* Work to be completed
Your response should contain every line from the data below that holds the string "road".

[Records excerpted from a collection]
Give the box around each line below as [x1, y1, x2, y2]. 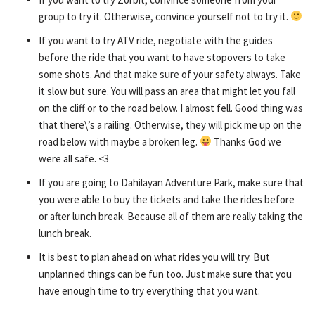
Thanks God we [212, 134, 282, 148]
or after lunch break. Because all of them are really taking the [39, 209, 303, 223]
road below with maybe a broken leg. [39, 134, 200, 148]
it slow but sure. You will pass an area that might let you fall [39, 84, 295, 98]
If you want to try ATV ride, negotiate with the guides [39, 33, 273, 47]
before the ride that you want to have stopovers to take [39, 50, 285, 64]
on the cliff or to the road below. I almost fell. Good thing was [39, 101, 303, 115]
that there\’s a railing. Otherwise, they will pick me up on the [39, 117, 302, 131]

* * *

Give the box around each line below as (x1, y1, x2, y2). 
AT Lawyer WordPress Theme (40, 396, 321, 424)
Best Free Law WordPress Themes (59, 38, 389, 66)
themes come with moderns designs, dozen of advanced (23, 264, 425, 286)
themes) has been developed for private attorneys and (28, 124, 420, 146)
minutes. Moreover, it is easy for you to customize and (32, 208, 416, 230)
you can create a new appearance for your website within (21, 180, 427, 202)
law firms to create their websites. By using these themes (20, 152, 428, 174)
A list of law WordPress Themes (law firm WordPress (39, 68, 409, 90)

--

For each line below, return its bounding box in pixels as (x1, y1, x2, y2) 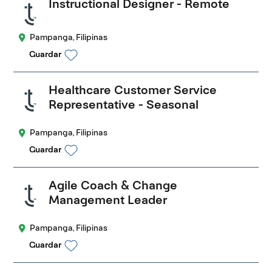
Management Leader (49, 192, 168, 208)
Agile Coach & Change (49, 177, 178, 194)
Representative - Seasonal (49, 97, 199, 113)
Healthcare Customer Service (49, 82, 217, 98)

* Task answer
road below with maybe a broken leg. [39, 134, 200, 148]
on the cliff or to the road below. I almost fell. Good thing was [39, 101, 303, 115]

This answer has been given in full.